Helicone is an LLM observability and gateway platform that offers caching alongside logging and analytics. Its cache can be enabled per request with simple headers, and because Helicone already logs every call, you get visibility into cache hit rates and savings out of the box.

What it is: LLM observability proxy with caching. Strengths: one-line header to enable, hit-rate analytics, broad provider support. Best for: teams that want caching tied to observability. Pricing/availability: open-source; managed cloud with free and paid tiers.

5. LiteLLM

LiteLLM is a popular open-source LLM proxy and SDK that unifies access to 100-plus providers behind the OpenAI API format, and it includes caching support backed by Redis, in-memory, or other stores, including semantic caching modes. It is a common foundation layer that teams extend with caching, routing, and budgets.

What it is: open-source LLM proxy/SDK with pluggable caching. Strengths: huge provider coverage, configurable cache backends, self-hostable. Best for: teams standardizing on a unified proxy who want caching included. Pricing/availability: free and open-source; paid enterprise tier.

6. Milvus / Zilliz Cloud

Milvus is a high-performance open-source vector database (offered managed as Zilliz Cloud) that serves as the storage and search engine underneath many semantic caches, including GPTCache. When your cache must hold millions of entries with fast approximate-nearest-neighbor search, a dedicated vector database like Milvus provides the scale and index tuning a general cache cannot.

What it is: vector database used as the cache's similarity-search backend. Strengths: scales to billions of vectors, tunable ANN indexes, managed option. Best for: very large caches needing serious vector search. Pricing/availability: open-source; Zilliz Cloud is paid managed.

MongoDB Atlas Vector Search lets teams that store application data in MongoDB add semantic caching in the same database. You store prompt embeddings alongside cached responses and run vector similarity queries natively, avoiding a separate cache system and keeping cache entries close to your operational data.

What it is: vector search inside a managed document database. Strengths: consolidates cache with app data, managed and scalable, familiar query model. Best for: MongoDB-centric teams. Pricing/availability: part of MongoDB Atlas paid tiers.

8. Elasticsearch / OpenSearch

Elasticsearch and its open-source fork OpenSearch support dense-vector fields and k-NN search, so teams that already run them for logging or search can build a semantic cache on existing clusters. Combining keyword and vector matching also enables hybrid cache strategies that blend exact and semantic matching.

What it is: search engines with vector/k-NN capability used as a cache store. Strengths: reuse existing search infra, hybrid matching, mature operations. Best for: teams already operating Elasticsearch or OpenSearch. Pricing/availability: open-source (OpenSearch); Elastic offers paid managed tiers.

9. Canonical / Vector-store-backed custom caches with LangChain

LangChain ships caching abstractions (including semantic caching backed by vector stores) that let developers add a cache to an existing chain with a few lines of code. For teams already building on LangChain, this is the lowest-friction path: point the cache at a vector store you already use and set a similarity threshold.
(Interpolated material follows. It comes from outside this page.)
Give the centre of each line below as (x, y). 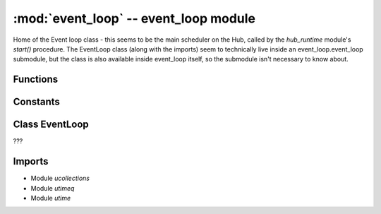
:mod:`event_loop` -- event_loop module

What it is: framework-native caching abstraction over vector stores. Strengths: minimal code, works with many vector backends, fits existing LangChain apps. Best for: LangChain-based applications. Pricing/availability: free and open-source.

10. Cloudflare AI Gateway

Cloudflare AI Gateway is a managed proxy that sits between your app and LLM providers and offers caching, rate limiting, and analytics at the edge. Running on Cloudflare's global network, it can serve cached responses close to users, and enabling caching is a configuration option rather than custom code.

What it is: edge AI gateway with caching and analytics. Strengths: global edge, managed, combines caching with rate limiting and logging. Best for: teams wanting a managed edge proxy with caching. Pricing/availability: free tier with usage-based paid plans.

How to choose the right semantic cache

Start with where your similarity matters. If your app answers many paraphrased versions of the same questions (support bots, internal Q&A), semantic caching delivers large savings and you should invest in a dedicated, tunable layer like GPTCache or a vector-database-backed cache. If you mostly see exact repeats, a simple key-value cache may suffice.

Next, weigh build-versus-buy: a gateway like Portkey, Helicone, or Cloudflare gives you caching with almost no code, while GPTCache or a LangChain cache gives you maximum control over thresholds and eviction. Finally, mind correctness — set a conservative similarity threshold, add TTLs so cached answers do not go stale, and exclude personalized or time-sensitive prompts from caching entirely.

flowchart TD A[Need semantic caching?] --> B{Want zero-code?} B -->|Yes| C[Gateway: Portkey / Helicone / Cloudflare] B -->|No, want control| D{Already run a store?} D -->|Redis| E[Redis vector search / LangCache] D -->|Vector DB| F[Milvus / Zilliz behind GPTCache] D -->|Nothing yet| G[GPTCache + FAISS]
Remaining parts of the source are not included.